Table 1 shows the results from the first experiment. The HPOM could not be calculated successfully when the ES was 3 during these experiments. Therefore, the results were analysed after excluding results when the ES was set to 3. On average the processing time for each experiment was about 80 s when the ES was less than 10. The standard deviation was about ±5 s. When the ES was 14, about 470 s were required, with a standard deviation of ± 15 s. As the ES increased, the processing time gradually increased. However, this did not affect the average cost. The estimated ORCP remained constant regardless of the ES. In
Table 1, the distribution of the ORCP, displayed as a distance, shows a tendency to decrease as ES increases, but when the ES exceeds a certain number, the processing time and distribution both increase.
The second experiment was carried out with the ES set to 7, reflecting the average performance from the first experiment.
Table 2 shows the results from the second experiment. The processing time was over 1 min when the MDG was set to 0 degrees, while it was less than 1 s when the MDG was above 1 degree. Furthermore, the average of the ORCP and the radius of the HPOM remained constant within a 1-pixel range. The distribution of the ORCP was most concentrated when the MDG was set to 0, independent of the AAE. However, the distribution of the ORCP was irregular when MDG was over 0. The average cost was found to be directly proportional to the AAE without being affected by changes to the MDG.
4. Discussion
We confirmed in the first experiment that the HPOM can be estimated by using the proposed method and the ES had an effect on the HPOM estimation process.

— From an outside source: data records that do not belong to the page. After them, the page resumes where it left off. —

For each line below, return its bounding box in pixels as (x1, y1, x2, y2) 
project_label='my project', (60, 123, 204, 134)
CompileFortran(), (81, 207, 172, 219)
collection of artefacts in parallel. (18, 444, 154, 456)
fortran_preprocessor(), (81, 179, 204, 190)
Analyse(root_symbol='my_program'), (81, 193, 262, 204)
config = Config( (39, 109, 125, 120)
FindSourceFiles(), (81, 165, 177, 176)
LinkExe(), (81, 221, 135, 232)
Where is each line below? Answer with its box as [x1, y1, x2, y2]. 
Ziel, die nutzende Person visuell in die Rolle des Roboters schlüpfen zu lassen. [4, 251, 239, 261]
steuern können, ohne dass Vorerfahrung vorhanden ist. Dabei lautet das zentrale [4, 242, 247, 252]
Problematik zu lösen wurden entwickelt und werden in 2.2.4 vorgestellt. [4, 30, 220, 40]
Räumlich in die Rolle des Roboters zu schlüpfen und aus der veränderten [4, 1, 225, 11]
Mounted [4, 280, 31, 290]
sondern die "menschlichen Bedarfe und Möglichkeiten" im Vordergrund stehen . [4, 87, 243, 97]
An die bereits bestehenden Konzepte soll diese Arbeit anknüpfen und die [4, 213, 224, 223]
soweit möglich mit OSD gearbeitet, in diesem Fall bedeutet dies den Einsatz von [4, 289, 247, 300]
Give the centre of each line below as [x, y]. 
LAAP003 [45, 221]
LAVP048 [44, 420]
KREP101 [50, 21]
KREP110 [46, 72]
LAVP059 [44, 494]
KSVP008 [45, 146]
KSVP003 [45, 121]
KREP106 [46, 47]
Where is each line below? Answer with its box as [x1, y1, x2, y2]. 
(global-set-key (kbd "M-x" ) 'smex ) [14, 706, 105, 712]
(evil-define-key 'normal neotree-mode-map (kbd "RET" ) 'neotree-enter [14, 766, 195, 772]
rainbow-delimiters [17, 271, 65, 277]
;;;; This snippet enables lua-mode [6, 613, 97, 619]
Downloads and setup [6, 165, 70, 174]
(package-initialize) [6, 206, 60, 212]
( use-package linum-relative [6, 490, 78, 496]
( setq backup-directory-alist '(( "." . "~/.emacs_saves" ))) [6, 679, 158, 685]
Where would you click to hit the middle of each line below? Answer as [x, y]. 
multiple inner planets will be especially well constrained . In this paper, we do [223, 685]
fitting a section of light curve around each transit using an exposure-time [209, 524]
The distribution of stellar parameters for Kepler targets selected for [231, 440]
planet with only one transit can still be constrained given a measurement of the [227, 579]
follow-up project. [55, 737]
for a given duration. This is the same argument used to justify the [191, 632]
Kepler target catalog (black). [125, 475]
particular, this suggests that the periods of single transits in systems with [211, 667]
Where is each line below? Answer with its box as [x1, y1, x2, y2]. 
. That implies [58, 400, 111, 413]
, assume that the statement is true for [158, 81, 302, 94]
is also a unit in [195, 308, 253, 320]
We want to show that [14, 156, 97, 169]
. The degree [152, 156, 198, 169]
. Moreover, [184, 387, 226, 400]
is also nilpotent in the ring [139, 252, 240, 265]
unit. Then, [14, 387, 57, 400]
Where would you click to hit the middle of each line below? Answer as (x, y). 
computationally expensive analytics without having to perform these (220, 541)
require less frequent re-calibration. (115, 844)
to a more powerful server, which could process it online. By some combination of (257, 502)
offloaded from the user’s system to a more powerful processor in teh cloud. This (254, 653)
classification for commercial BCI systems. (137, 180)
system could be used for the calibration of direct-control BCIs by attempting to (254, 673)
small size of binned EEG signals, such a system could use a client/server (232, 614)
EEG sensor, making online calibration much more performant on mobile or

The minimum amount of accurate data required for the estimation of HPOM was found to be three in this paper. However, when the ES was three, the estimation of the HPOM failed. This is due to the random sampling characteristics of RANSAC and the fact that half of the TS consists of error data. The RANSAC method relies on probability because it randomly selects a sample in order to estimate the best fit model. Therefore, the probability of estimating a suitable model is determined in proportion to the error data ratio and the number of estimation iterations. When, the ES is 3, the probability that all data selected for estimating the HPOM does not contain errors is less than 1.3%. The number of iterations is also determined by the ES. The maximum number of iterations when ES is 3 is 35. The means that HPOM estimation was impossible when the ES was 3, as the probability of estimating the HPOM accurately is less than 1.3%, and this is unlikely to occur once over the maximum 35 iterations. Consequently, HPOM estimation is almost impossible according to the probabilities at play when the ES is 3. In addition, when the ES was set excessively high, the processing time increased while the accuracy decreased. The increase in processing time is an expected result of the ORCP inference because the number of straight lines generated is proportional to the ES. Increasing the ES also causes a growth in the possibility an error is included in the data sample. Therefore, the ORCP of the estimated HPOM has a wide spread, as the error proportion of the samples included in the ES increases. Conversely, when the ES is minimized, the ORCP distribution becomes wide because the mathematical model of the initial HPOM is only weakly acquired in the RANSAC process. In summary, an increase in the number of ESs leads to an increase in processing time of whole process, and the error sample ratio of ES, but increases the accuracy of ORCP and radius accuracy of HPOM. In addition, comparing the result of ES is 10 and 14 in
Table 1, an unnecessary number of ESs may cause a decrease in performance. Therefore, it can be said that the model estimation is more flexible. Consequently, it is vital to set an appropriate ES in order to calculate the HPOM accurately.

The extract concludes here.